*** Begin section ***
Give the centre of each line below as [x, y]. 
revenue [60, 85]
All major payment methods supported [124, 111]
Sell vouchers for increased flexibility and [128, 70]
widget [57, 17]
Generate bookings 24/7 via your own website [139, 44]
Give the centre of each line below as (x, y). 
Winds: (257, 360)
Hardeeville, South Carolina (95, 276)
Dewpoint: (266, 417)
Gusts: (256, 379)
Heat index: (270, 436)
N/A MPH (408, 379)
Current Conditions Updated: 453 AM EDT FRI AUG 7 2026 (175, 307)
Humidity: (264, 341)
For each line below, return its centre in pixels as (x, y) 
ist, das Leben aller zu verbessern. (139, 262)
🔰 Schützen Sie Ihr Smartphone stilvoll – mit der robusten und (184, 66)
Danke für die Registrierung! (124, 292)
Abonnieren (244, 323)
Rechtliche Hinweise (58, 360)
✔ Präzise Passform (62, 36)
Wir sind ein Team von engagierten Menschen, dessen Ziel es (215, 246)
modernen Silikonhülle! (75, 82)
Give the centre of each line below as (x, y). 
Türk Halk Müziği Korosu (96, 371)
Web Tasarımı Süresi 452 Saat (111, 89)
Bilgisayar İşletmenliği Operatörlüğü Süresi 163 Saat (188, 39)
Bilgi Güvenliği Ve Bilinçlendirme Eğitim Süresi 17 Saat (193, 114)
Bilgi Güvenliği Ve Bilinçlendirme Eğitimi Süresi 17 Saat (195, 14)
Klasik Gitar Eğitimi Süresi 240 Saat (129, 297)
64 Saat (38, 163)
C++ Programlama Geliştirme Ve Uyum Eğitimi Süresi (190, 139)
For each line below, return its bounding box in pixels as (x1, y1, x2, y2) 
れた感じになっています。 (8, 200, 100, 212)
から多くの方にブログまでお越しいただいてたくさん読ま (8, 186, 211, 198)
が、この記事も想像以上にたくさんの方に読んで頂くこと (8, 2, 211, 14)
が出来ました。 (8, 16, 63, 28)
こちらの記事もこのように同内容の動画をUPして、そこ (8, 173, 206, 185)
*** End section ***
Work required →
Exactly reproduce all of the entries above.

Response to this task →
Give the centre of each line below as [x, y]. 
revenue [60, 85]
All major payment methods supported [124, 111]
Sell vouchers for increased flexibility and [128, 70]
widget [57, 17]
Generate bookings 24/7 via your own website [139, 44]
Give the centre of each line below as (x, y). 
Winds: (257, 360)
Hardeeville, South Carolina (95, 276)
Dewpoint: (266, 417)
Gusts: (256, 379)
Heat index: (270, 436)
N/A MPH (408, 379)
Current Conditions Updated: 453 AM EDT FRI AUG 7 2026 (175, 307)
Humidity: (264, 341)
For each line below, return its centre in pixels as (x, y) 
ist, das Leben aller zu verbessern. (139, 262)
🔰 Schützen Sie Ihr Smartphone stilvoll – mit der robusten und (184, 66)
Danke für die Registrierung! (124, 292)
Abonnieren (244, 323)
Rechtliche Hinweise (58, 360)
✔ Präzise Passform (62, 36)
Wir sind ein Team von engagierten Menschen, dessen Ziel es (215, 246)
modernen Silikonhülle! (75, 82)
Give the centre of each line below as (x, y). 
Türk Halk Müziği Korosu (96, 371)
Web Tasarımı Süresi 452 Saat (111, 89)
Bilgisayar İşletmenliği Operatörlüğü Süresi 163 Saat (188, 39)
Bilgi Güvenliği Ve Bilinçlendirme Eğitim Süresi 17 Saat (193, 114)
Bilgi Güvenliği Ve Bilinçlendirme Eğitimi Süresi 17 Saat (195, 14)
Klasik Gitar Eğitimi Süresi 240 Saat (129, 297)
64 Saat (38, 163)
C++ Programlama Geliştirme Ve Uyum Eğitimi Süresi (190, 139)
For each line below, return its bounding box in pixels as (x1, y1, x2, y2) 
れた感じになっています。 (8, 200, 100, 212)
から多くの方にブログまでお越しいただいてたくさん読ま (8, 186, 211, 198)
が、この記事も想像以上にたくさんの方に読んで頂くこと (8, 2, 211, 14)
が出来ました。 (8, 16, 63, 28)
こちらの記事もこのように同内容の動画をUPして、そこ (8, 173, 206, 185)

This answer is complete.